CORDIC Algorithm – Implements Coordinate Rotation Digital Computer (CORDIC) algorithms in Verilog for efficient hardware-based calculation of sine, cosine, tangent, square root, magnitude, and more.
Systolic Array Matrix Multiplication – Verilog implementation of matrix multiplication using systolic arrays to enable parallel computation and hardware-level performance optimization. Each processing element leverages a Multiply-Accumulate (MAC) unit for core operations.
Hardware Multiply-Accumulate Unit – Implements and compares 8-bit multipliers and 8-bit adders in synthesizable Verilog, analyzing their area, timing, and power characteristics in MAC datapath architectures.
Posit Arithmetic (Python) – Currently using fixed-point arithmetic; considering Posit as an alternative to IEEE 754 for better precision and dynamic range. Still working through the trade-off.

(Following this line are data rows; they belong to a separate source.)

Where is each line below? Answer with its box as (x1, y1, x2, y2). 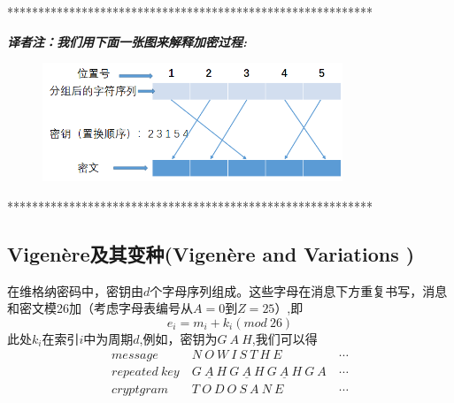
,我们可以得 (251, 329, 318, 347)
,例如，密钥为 (139, 329, 218, 347)
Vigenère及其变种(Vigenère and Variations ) (7, 240, 415, 267)
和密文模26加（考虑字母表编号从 (7, 299, 193, 317)
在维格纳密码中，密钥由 (7, 281, 143, 300)
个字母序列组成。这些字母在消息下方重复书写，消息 (150, 281, 448, 300)
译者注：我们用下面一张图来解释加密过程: (7, 32, 247, 50)
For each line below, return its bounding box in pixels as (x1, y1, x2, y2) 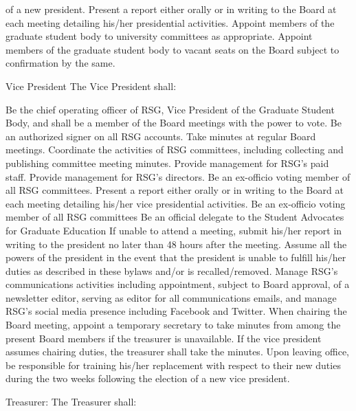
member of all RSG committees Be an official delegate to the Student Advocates (5, 210, 344, 224)
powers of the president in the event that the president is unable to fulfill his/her (5, 250, 346, 265)
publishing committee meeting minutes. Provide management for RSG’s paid (5, 155, 329, 170)
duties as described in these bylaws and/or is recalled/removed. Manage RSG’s (5, 263, 338, 278)
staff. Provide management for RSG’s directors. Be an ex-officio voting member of (5, 169, 351, 184)
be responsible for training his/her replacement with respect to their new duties (5, 357, 341, 372)
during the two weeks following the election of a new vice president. (5, 371, 290, 386)
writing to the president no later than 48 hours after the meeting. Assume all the (5, 236, 347, 251)
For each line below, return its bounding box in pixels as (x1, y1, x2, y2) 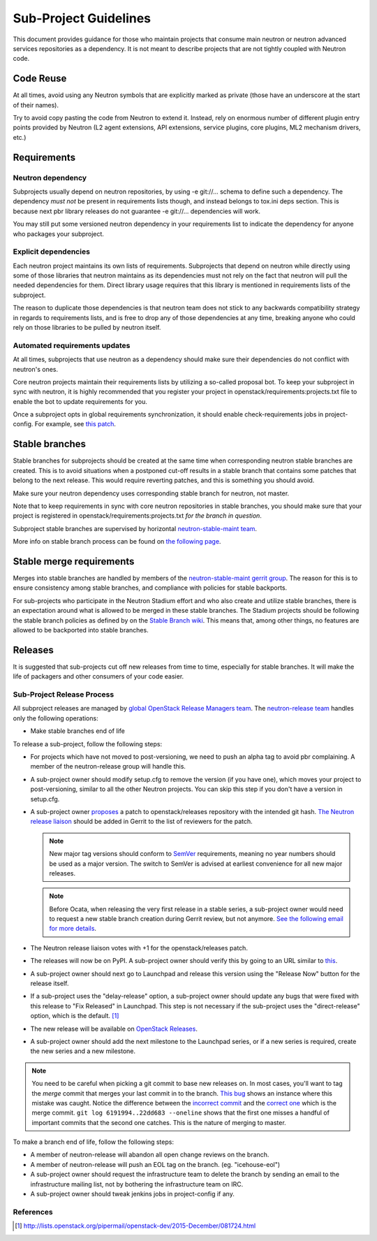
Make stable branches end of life (30, 727, 125, 735)
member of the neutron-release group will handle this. (30, 762, 186, 771)
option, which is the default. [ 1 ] (30, 1012, 119, 1020)
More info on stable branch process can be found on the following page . (13, 537, 221, 546)
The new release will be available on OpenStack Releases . (30, 1024, 198, 1033)
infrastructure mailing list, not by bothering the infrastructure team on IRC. (30, 1180, 244, 1188)
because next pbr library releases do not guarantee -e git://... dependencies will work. (13, 207, 261, 215)
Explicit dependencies (13, 247, 91, 256)
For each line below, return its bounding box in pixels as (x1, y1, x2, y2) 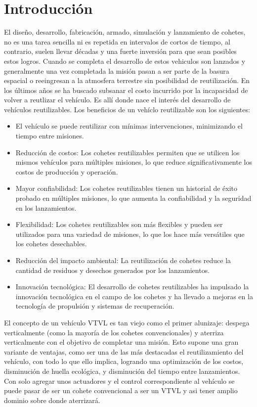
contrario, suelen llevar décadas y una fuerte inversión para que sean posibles (4, 46, 237, 56)
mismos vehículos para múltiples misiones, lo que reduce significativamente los (15, 157, 252, 167)
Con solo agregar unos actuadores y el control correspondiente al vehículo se (4, 375, 235, 386)
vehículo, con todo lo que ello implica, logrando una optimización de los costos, (4, 356, 244, 366)
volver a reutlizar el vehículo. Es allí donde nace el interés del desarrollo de (4, 94, 231, 105)
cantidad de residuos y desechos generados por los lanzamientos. (15, 265, 210, 275)
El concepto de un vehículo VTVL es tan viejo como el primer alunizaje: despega (4, 317, 250, 327)
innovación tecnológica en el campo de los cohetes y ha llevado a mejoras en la (15, 291, 253, 301)
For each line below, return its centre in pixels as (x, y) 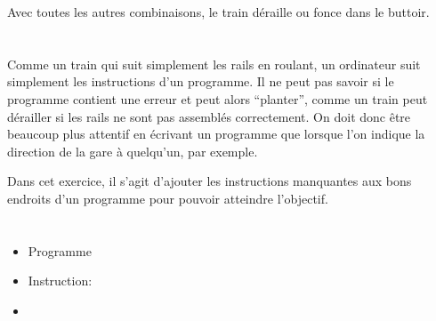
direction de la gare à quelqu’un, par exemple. (133, 151)
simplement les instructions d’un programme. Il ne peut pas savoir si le (201, 81)
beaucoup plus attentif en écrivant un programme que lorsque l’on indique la (216, 134)
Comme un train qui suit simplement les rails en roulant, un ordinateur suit (214, 64)
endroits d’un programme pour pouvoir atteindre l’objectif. (168, 198)
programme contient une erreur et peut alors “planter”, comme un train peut (218, 98)
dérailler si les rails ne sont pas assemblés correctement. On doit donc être (209, 116)
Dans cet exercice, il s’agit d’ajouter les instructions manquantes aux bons (210, 181)
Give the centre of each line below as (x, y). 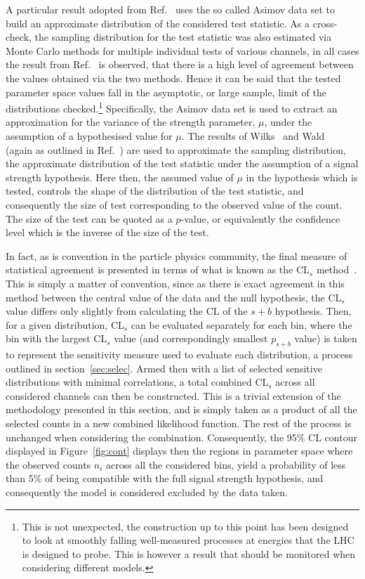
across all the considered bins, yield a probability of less (226, 464)
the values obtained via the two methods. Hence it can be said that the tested (173, 78)
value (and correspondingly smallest (191, 338)
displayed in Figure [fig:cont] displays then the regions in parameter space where (179, 451)
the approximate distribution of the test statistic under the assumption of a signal (182, 163)
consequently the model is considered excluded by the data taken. (147, 492)
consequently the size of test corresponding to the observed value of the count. (174, 204)
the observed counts (48, 464)
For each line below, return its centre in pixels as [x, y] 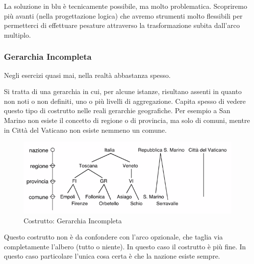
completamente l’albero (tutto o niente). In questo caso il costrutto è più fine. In [125, 246]
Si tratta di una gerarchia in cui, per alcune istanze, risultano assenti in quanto [123, 91]
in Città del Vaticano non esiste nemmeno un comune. [85, 130]
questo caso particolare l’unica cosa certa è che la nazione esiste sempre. [112, 256]
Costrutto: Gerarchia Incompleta [73, 220]
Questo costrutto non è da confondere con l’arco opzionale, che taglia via [114, 237]
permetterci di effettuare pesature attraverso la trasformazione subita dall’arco [122, 25]
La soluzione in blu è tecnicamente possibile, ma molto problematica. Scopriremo [126, 6]
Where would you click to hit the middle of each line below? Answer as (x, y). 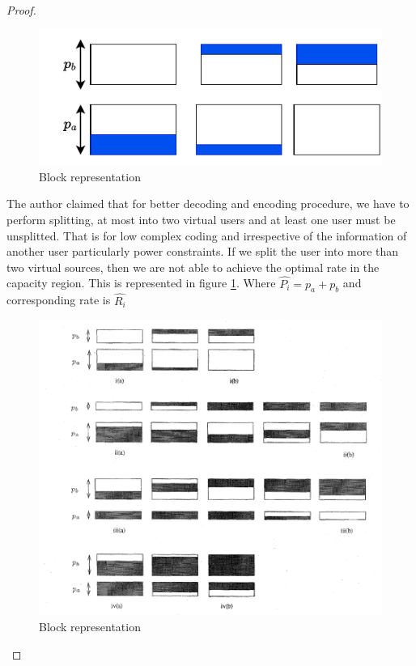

Storage and Buffer Modules

RAM1KB – A 1KB (1024 x 8-bit) memory module in Verilog with write-once locking for even addresses. Includes a randomized testbench. Also forms the base for a ROM3KB variant to store 32×32 RGB CIFAR-10 image data.
FIFO Buffer – Not started. Planned as a synchronous FIFO with fixed depth, single clock domain, and standard full/empty flag logic.